WHAT IS BEING ASKED:
Look below for the line holding "is connected, (227, 168, 275, 180)" and the line holding "в [initial_equations] принимают". Repeat those two and everything between, exactly.

EXERCISE INPUT:
########################################

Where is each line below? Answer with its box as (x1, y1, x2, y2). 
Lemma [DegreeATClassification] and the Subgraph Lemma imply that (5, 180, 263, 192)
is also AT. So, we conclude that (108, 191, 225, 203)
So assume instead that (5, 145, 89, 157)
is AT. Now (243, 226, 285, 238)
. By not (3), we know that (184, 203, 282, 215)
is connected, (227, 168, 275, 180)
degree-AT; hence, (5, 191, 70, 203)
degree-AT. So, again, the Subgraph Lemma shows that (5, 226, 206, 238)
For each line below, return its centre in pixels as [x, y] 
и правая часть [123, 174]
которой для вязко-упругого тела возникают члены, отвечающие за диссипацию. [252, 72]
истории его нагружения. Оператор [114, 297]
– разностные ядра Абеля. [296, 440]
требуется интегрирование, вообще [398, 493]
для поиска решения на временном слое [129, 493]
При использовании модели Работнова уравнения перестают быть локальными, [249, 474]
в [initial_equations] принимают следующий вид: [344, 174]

########################################

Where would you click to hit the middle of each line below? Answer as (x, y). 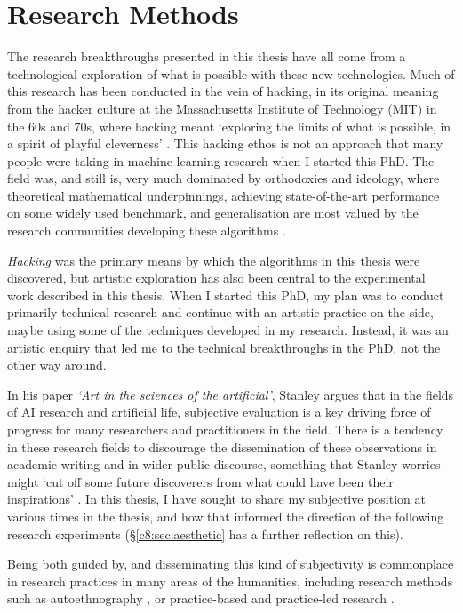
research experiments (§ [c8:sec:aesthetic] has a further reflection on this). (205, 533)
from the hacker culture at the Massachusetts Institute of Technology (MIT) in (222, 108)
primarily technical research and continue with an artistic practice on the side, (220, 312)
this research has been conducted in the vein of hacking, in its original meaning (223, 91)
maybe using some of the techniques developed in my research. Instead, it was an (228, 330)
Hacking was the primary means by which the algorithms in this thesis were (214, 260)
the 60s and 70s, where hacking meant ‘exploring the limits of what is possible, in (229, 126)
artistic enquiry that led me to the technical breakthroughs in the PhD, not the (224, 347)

########################################

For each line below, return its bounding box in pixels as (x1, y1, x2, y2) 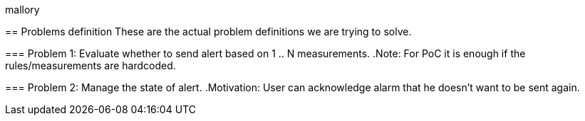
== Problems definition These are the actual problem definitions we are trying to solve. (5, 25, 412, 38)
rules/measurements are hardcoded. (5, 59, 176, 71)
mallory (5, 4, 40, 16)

########################################

ANSWER TO THIS PROBLEM:
is connected, (227, 168, 275, 180)
degree-AT; hence, (5, 191, 70, 203)
degree-AT. So, again, the Subgraph Lemma shows that (5, 226, 206, 238)
For each line below, return its centre in pixels as [x, y] 
и правая часть [123, 174]
которой для вязко-упругого тела возникают члены, отвечающие за диссипацию. [252, 72]
истории его нагружения. Оператор [114, 297]
– разностные ядра Абеля. [296, 440]
требуется интегрирование, вообще [398, 493]
для поиска решения на временном слое [129, 493]
При использовании модели Работнова уравнения перестают быть локальными, [249, 474]
в [initial_equations] принимают следующий вид: [344, 174]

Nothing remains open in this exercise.